▶ Work to complete:
Only the lines below from the one that holds "35+ Unique Birthday" through the one that holds "Em determinado momento, Dafoe" should appear in the answer, copied exactly, end lines included and pictures omitted.

▶ Saved entries:
= Beginning of Section =
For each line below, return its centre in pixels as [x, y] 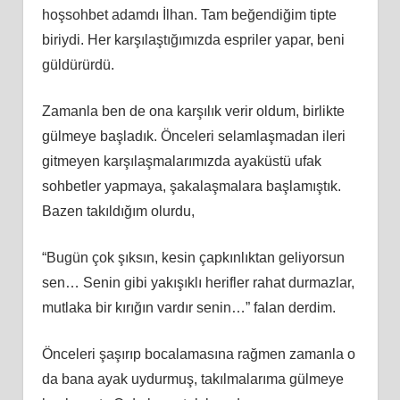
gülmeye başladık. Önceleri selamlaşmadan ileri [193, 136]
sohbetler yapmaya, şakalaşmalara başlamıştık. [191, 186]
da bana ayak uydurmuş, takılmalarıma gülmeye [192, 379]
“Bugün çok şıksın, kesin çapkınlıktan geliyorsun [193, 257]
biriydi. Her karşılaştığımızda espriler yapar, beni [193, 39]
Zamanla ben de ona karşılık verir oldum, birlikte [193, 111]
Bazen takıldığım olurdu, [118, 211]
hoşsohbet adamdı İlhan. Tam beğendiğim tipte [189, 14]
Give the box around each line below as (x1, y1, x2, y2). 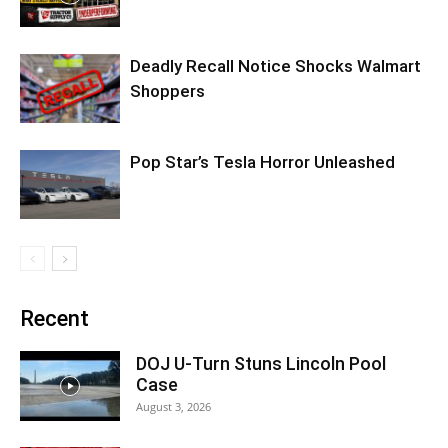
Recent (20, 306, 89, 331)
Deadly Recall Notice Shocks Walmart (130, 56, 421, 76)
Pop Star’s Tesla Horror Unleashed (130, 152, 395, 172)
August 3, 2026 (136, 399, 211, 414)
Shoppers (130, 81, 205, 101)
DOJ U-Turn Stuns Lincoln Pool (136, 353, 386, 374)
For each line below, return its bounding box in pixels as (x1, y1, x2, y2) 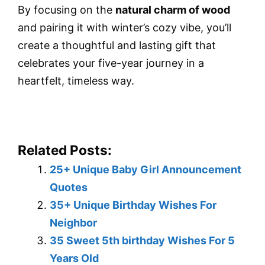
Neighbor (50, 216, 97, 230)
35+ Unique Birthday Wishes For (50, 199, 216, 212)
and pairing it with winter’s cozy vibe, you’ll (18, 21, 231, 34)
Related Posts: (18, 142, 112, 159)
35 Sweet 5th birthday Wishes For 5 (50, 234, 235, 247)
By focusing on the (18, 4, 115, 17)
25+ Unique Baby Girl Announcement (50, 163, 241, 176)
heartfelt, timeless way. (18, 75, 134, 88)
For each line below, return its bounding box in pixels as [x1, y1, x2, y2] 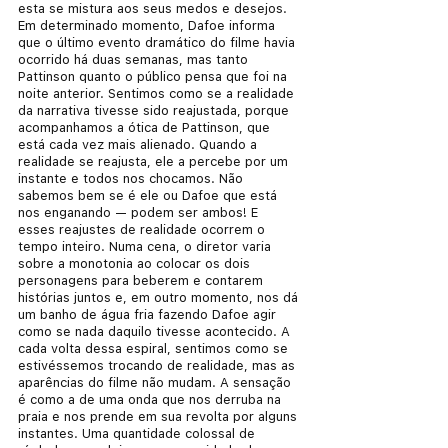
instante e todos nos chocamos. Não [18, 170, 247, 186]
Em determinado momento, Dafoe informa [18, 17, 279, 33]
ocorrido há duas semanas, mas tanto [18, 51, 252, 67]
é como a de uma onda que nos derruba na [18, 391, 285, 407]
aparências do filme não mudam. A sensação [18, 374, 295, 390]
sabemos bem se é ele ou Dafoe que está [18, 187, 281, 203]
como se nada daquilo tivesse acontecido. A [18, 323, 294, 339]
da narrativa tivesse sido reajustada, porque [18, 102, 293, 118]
= End of Section =
▶ Response area:
35+ Unique Birthday Wishes For (50, 199, 216, 212)
and pairing it with winter’s cozy vibe, you’ll (18, 21, 231, 34)
Related Posts: (18, 142, 112, 159)
35 Sweet 5th birthday Wishes For 5 (50, 234, 235, 247)
By focusing on the (18, 4, 115, 17)
25+ Unique Baby Girl Announcement (50, 163, 241, 176)
heartfelt, timeless way. (18, 75, 134, 88)
For each line below, return its bounding box in pixels as [x1, y1, x2, y2] 
instante e todos nos chocamos. Não [18, 170, 247, 186]
Em determinado momento, Dafoe informa [18, 17, 279, 33]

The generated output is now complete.